* Collected data *
*-*-*
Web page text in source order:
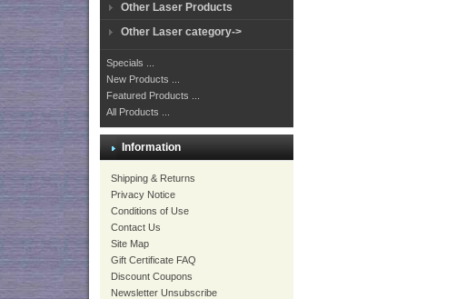
Other Laser Products
Other Laser category->
Specials ...
New Products ...
Featured Products ...
All Products ...
Information
Shipping & Returns
Privacy Notice
Conditions of Use
Contact Us
Site Map
Gift Certificate FAQ
Discount Coupons
Newsletter Unsubscribe
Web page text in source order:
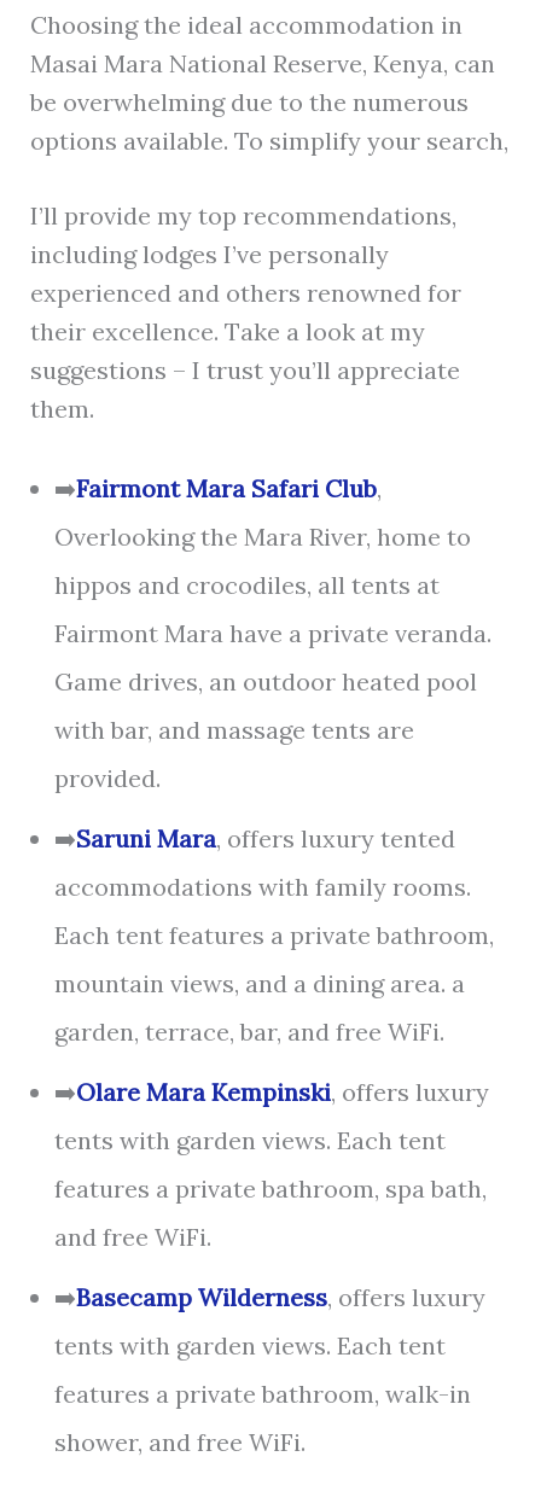
Choosing the ideal accommodation in
Masai Mara National Reserve, Kenya, can
be overwhelming due to the numerous
options available. To simplify your search,
I’ll provide my top recommendations,
including lodges I’ve personally
experienced and others renowned for
their excellence. Take a look at my
suggestions – I trust you’ll appreciate
them.
➡️Fairmont Mara Safari Club,
Overlooking the Mara River, home to
hippos and crocodiles, all tents at
Fairmont Mara have a private veranda.
Game drives, an outdoor heated pool
with bar, and massage tents are
provided.
➡️Saruni Mara, offers luxury tented
accommodations with family rooms.
Each tent features a private bathroom,
mountain views, and a dining area. a
garden, terrace, bar, and free WiFi.
➡️Olare Mara Kempinski, offers luxury
tents with garden views. Each tent
features a private bathroom, spa bath,
and free WiFi.
➡️Basecamp Wilderness, offers luxury
tents with garden views. Each tent
features a private bathroom, walk-in
shower, and free WiFi.
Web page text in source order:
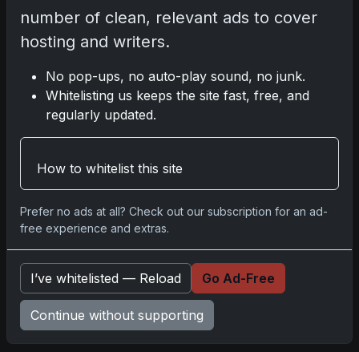
Comments
Pleaselog into comment.
Related posts
2025 Panini National Treasures Baseball: A
Grand Slam of Autographs and Memorabilia
Nov 11, 2025
number of clean, relevant ads to cover
hosting and writers.
No pop-ups, no auto-play sound, no junk.
Whitelisting us keeps the site fast, free, and
regularly updated.
How to whitelist this site
Prefer no ads at all? Check out our subscription for an ad-
free experience and extras.
I’ve whitelisted — Reload Go Ad-Free
Continue without supporting
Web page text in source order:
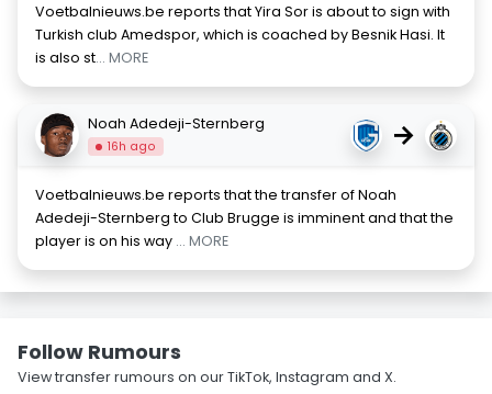
Voetbalnieuws.be reports that Yira Sor is about to sign with
Turkish club Amedspor, which is coached by Besnik Hasi. It
is also st... MORE
Noah Adedeji-Sternberg
16h ago →
Voetbalnieuws.be reports that the transfer of Noah
Adedeji-Sternberg to Club Brugge is imminent and that the
player is on his way ... MORE
Follow Rumours
View transfer rumours on our TikTok, Instagram and X.
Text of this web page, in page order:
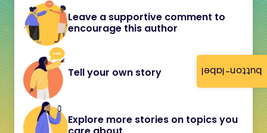
button-label
Leave a supportive comment to
encourage this author
Tell your own story
Explore more stories on topics you
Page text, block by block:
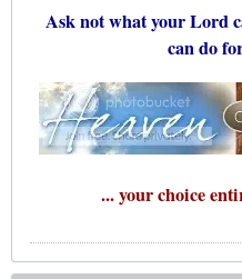
Ask not what your Lord
can do
... your choice
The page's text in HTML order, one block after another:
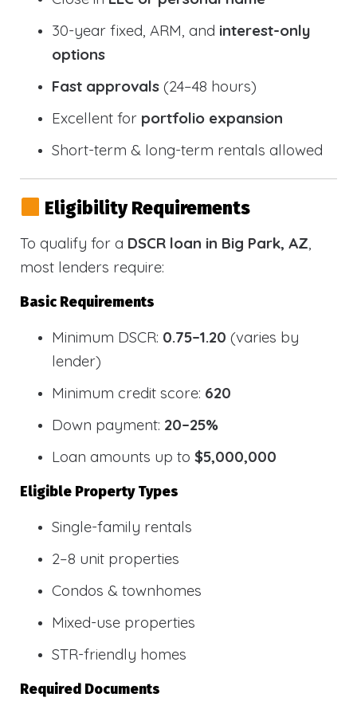
30-year fixed, ARM, and interest-only
options
Fast approvals (24–48 hours)
Excellent for portfolio expansion
Short-term & long-term rentals allowed
Eligibility Requirements
To qualify for a DSCR loan in Big Park, AZ
most lenders require:
Basic Requirements
Minimum DSCR: 0.75–1.20 (varies by
lender)
Minimum credit score: 620
Down payment: 20–25%
Loan amounts up to $5,000,000
Eligible Property Types
Single-family rentals
2–8 unit properties
Condos & townhomes
Mixed-use properties
STR-friendly homes
Required Documents
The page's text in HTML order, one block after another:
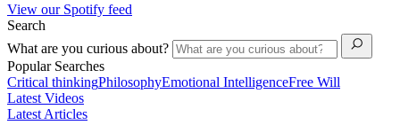
View our Spotify feed
Search
What are you curious about?
Popular Searches
Critical thinkingPhilosophyEmotional IntelligenceFree Will
Latest Videos
Latest Articles
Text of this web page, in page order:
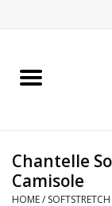
Home
Bras
Chantelle
Camisole
HOME/
*-*-*
* Work instructions *
The answer must consist solely of the lines from the first line of the data through the line containing "Fairmont Mara have a private veranda.", inclusive, reproduced exactly and without pictures.

* Written answer *
Web page text in source order:
Other Laser Products
Other Laser category->
Specials ...
New Products ...
Featured Products ...
All Products ...
Information
Shipping & Returns
Privacy Notice
Conditions of Use
Contact Us
Site Map
Gift Certificate FAQ
Discount Coupons
Newsletter Unsubscribe
Web page text in source order:
Choosing the ideal accommodation in
Masai Mara National Reserve, Kenya, can
be overwhelming due to the numerous
options available. To simplify your search,
I’ll provide my top recommendations,
including lodges I’ve personally
experienced and others renowned for
their excellence. Take a look at my
suggestions – I trust you’ll appreciate
them.
➡️Fairmont Mara Safari Club,
Overlooking the Mara River, home to
hippos and crocodiles, all tents at
Fairmont Mara have a private veranda.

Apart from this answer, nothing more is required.